Ninety-six-well flat ELISA plates and 96-well flat cell culture plates (catalogue No. 3599) were supplied by Corning Inc. (Cambridge, MA, UK). The model 680 microplate reader was supplied by Bio-Rad (HERCULES, CA, USA). A BioDot system dispensing platform (BioDot Inc., Irvine, CA, USA) and a model SS-4 automatic guillotine cutter (Elmwood Park, NJ, USA) were used to prepare the immunochromatographic strip.

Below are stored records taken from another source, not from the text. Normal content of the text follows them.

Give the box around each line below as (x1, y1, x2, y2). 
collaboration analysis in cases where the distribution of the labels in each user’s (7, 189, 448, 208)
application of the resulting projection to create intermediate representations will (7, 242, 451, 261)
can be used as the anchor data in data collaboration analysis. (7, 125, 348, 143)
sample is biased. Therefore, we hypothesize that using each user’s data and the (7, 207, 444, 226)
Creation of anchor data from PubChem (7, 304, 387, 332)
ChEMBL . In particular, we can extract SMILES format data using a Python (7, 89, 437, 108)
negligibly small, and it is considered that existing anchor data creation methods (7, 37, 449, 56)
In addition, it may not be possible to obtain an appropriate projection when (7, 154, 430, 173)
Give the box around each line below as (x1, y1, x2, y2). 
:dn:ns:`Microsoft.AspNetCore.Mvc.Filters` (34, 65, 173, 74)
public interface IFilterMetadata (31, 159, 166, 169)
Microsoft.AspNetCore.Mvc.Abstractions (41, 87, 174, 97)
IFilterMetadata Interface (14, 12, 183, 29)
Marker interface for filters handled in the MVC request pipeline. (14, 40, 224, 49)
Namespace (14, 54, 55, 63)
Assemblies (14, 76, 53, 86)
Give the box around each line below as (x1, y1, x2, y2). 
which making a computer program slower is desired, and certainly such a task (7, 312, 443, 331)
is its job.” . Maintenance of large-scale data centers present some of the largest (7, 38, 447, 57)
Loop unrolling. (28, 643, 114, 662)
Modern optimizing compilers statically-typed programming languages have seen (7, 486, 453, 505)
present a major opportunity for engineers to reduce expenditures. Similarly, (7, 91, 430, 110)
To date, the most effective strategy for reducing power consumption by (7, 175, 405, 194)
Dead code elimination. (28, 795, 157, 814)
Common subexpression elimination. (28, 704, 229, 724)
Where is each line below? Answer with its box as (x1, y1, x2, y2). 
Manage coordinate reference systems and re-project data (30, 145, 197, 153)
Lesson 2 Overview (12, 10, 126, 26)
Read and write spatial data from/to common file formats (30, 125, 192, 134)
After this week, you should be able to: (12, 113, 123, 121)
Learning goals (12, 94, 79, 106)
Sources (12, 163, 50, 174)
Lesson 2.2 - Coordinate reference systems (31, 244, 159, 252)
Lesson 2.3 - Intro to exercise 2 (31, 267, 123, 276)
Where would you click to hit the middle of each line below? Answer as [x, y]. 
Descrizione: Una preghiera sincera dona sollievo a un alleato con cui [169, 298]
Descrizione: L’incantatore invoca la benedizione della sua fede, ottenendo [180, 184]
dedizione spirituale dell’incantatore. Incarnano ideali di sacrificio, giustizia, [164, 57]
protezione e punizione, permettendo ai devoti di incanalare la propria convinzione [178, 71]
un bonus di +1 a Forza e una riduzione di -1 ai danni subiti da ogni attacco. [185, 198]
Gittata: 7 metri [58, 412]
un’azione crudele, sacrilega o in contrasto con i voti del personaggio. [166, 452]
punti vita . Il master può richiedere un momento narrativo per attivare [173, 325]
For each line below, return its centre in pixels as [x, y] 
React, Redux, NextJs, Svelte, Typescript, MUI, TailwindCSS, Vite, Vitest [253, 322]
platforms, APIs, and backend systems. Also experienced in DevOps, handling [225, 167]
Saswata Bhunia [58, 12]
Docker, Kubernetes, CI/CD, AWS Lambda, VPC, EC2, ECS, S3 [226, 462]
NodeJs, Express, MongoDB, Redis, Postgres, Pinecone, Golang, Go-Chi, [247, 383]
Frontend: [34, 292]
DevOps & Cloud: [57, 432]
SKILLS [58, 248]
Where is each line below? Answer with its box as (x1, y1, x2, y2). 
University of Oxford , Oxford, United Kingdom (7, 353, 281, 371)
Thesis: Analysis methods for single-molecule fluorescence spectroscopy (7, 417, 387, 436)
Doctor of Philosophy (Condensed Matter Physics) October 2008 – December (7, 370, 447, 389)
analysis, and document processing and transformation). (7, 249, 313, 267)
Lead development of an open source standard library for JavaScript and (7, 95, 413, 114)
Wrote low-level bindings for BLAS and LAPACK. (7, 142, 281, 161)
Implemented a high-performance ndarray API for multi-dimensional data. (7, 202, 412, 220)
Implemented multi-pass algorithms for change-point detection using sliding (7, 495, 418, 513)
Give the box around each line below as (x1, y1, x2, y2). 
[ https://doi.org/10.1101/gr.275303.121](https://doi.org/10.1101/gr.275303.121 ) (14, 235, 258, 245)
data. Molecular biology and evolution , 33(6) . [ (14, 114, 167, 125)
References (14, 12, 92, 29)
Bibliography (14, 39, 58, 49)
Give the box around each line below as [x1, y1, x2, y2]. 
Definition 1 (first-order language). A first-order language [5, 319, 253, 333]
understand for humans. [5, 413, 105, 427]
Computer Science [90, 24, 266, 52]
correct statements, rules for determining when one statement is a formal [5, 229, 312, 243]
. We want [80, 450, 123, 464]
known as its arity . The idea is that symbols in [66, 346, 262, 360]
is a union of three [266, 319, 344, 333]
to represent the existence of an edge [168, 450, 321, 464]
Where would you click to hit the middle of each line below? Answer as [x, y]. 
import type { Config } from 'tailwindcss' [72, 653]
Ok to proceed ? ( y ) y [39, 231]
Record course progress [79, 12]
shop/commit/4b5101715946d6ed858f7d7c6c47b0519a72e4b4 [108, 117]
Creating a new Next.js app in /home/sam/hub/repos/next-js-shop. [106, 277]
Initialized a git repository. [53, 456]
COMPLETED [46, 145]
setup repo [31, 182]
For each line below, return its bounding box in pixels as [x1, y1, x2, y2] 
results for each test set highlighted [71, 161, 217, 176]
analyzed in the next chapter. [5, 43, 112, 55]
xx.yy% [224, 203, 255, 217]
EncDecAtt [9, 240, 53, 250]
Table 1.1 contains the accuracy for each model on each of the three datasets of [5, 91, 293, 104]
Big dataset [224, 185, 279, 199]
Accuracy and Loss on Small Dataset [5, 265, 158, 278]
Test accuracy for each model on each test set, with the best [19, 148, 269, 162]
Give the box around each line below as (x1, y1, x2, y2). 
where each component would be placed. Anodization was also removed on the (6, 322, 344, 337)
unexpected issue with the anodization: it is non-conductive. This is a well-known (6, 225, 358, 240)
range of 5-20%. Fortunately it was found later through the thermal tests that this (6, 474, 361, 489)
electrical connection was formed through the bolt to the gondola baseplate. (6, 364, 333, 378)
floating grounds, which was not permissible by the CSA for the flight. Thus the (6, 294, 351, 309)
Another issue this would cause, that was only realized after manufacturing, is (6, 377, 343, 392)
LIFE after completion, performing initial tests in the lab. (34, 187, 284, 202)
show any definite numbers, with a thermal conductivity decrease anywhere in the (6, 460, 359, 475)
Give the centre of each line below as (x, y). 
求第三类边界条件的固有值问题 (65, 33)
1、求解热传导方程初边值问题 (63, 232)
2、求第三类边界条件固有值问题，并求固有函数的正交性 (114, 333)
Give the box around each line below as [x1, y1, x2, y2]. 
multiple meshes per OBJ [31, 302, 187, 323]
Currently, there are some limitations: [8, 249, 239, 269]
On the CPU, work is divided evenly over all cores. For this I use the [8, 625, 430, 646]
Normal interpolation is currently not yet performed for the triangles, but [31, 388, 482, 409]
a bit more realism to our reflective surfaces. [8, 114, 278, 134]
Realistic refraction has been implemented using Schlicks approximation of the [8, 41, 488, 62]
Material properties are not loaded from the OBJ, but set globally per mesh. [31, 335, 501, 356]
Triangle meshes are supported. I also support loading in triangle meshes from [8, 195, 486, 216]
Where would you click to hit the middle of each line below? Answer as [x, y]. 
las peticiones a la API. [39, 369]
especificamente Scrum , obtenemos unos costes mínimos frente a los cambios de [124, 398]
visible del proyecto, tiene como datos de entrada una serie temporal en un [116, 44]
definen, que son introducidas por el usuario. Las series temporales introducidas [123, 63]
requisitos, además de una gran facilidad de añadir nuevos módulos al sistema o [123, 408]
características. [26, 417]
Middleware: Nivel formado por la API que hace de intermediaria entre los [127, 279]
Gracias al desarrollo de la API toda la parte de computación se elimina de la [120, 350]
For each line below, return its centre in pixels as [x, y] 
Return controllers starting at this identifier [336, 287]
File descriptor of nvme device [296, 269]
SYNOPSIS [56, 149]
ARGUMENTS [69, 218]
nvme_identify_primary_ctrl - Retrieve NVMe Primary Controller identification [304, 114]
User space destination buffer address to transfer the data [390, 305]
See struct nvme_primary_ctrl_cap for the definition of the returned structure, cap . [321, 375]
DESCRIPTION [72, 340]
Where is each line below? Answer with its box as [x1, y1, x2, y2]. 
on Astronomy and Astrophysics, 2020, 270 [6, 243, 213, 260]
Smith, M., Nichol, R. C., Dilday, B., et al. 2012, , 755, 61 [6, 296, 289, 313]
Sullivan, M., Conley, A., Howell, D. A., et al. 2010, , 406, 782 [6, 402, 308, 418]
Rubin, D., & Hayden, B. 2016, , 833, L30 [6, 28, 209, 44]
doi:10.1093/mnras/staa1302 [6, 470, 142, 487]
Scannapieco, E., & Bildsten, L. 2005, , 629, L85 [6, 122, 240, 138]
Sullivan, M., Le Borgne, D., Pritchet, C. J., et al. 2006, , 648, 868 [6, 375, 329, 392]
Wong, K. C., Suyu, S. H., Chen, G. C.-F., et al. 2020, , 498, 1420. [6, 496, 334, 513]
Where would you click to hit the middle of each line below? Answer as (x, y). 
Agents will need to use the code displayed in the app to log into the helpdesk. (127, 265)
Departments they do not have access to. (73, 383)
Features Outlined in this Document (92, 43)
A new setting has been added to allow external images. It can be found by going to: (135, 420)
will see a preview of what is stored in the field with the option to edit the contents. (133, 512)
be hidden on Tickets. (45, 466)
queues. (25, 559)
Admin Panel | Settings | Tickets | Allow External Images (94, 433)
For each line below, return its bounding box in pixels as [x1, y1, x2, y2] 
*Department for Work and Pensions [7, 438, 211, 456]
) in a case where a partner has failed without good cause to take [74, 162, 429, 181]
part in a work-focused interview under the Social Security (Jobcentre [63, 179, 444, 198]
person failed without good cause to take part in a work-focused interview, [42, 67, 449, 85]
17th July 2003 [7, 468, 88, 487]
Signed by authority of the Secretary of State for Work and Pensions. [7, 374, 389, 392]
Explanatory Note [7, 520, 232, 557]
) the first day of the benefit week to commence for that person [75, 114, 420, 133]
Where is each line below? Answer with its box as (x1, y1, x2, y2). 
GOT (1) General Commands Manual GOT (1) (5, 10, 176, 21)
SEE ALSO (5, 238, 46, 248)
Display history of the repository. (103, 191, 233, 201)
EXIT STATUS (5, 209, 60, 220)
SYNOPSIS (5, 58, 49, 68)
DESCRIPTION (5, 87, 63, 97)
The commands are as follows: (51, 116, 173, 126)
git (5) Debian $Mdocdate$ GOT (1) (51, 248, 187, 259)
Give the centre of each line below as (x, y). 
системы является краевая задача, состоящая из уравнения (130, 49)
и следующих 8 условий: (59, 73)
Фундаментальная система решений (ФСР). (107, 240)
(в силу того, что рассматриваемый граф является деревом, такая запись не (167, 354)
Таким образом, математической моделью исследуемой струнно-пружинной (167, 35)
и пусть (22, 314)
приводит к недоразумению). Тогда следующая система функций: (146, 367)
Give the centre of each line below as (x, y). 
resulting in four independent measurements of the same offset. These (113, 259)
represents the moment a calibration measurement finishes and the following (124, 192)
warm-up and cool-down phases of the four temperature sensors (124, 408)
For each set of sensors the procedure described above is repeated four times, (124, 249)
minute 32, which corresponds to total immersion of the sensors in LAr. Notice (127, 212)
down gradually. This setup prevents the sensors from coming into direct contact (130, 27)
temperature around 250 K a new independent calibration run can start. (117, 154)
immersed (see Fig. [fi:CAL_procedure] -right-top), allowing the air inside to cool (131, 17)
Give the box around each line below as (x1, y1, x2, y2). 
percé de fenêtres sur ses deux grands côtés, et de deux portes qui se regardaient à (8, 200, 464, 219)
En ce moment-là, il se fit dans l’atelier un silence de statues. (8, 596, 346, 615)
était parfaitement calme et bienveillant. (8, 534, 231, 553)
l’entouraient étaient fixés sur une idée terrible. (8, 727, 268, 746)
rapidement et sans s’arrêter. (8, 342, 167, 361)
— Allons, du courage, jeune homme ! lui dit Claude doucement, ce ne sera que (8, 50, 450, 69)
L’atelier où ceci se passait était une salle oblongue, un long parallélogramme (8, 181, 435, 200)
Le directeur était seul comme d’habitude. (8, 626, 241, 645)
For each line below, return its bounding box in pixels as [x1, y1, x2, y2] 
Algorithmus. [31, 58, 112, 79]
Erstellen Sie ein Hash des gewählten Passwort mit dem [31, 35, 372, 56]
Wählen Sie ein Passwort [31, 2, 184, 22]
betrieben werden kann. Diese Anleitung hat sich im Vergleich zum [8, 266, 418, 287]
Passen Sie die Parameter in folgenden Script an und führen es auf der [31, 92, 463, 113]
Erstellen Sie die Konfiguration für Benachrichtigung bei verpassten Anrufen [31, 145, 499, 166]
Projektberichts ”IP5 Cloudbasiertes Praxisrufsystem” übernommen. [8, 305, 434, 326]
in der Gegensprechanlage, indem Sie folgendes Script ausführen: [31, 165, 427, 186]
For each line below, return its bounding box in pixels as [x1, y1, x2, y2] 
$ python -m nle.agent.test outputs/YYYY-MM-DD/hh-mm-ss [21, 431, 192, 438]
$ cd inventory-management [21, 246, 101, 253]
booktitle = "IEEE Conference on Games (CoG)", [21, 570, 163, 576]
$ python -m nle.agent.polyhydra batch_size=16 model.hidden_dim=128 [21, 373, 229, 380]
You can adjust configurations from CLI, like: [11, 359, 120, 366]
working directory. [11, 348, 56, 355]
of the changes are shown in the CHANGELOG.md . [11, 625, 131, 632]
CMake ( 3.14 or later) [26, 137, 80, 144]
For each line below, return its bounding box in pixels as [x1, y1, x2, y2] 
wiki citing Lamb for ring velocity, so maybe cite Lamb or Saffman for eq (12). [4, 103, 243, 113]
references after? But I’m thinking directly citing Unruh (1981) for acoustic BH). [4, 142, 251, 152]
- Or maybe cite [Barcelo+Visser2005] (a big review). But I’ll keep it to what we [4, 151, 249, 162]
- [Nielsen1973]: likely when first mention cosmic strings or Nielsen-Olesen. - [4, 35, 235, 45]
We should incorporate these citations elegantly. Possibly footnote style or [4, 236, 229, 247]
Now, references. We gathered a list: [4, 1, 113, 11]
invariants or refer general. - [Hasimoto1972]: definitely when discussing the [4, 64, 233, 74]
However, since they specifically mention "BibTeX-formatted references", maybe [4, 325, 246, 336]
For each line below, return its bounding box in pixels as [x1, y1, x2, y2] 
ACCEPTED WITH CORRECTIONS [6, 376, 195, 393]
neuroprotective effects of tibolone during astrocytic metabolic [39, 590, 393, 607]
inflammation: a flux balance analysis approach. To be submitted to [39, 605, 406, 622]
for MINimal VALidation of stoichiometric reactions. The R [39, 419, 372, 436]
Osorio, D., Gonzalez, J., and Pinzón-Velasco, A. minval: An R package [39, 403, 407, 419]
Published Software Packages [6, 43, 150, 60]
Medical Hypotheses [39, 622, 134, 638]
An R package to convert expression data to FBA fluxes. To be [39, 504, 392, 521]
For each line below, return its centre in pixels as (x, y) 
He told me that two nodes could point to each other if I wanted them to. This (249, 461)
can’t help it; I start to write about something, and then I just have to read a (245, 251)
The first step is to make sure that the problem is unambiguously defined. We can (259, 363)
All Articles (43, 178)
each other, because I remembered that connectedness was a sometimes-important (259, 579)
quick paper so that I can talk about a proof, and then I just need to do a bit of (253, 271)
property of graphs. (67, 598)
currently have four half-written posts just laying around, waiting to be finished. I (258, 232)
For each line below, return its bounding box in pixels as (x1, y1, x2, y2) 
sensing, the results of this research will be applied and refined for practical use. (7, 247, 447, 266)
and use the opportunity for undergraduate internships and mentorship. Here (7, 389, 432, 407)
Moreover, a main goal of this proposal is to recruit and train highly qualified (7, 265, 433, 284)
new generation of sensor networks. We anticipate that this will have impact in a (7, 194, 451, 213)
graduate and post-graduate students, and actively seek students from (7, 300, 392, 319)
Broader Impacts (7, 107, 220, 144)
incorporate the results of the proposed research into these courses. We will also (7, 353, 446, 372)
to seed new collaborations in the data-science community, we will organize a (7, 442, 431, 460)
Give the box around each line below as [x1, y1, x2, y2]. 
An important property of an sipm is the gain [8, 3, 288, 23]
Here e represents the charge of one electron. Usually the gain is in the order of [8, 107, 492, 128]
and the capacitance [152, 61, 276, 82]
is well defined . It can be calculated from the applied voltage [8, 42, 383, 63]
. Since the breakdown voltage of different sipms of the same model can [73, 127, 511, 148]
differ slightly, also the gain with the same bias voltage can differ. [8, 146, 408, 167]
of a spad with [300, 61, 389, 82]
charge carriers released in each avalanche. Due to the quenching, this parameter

2.3. Preparation of streptomycin with carrier protein conjugates

Streptomycin-BSA conjugate was used as the immunogen and the test line capture reagent was prepared as described previously by Schnappinger et al. (1993). Streptomycin-OVA conjugate was prepared by a similar procedure using OVA instead of BSA.

2.4. Immunization

Eight 8-week-old BALB/c female mice were vaccinated intraperitoneally with emulsion containing Freund’s complete adjuvant and streptomycin-BSA conjugate (1:1, v/v; a dose of 150 μg streptomycin-BSA conjugate per mouse). Four similar booster vaccines were given at 3-week interval, but the immunogen was emulsified in Freund’s incomplete adjuvant. Three days before cell fusion, the mouse was immunized intraperitoneally with 300 μg streptomycin-BSA conjugate without adjuvant.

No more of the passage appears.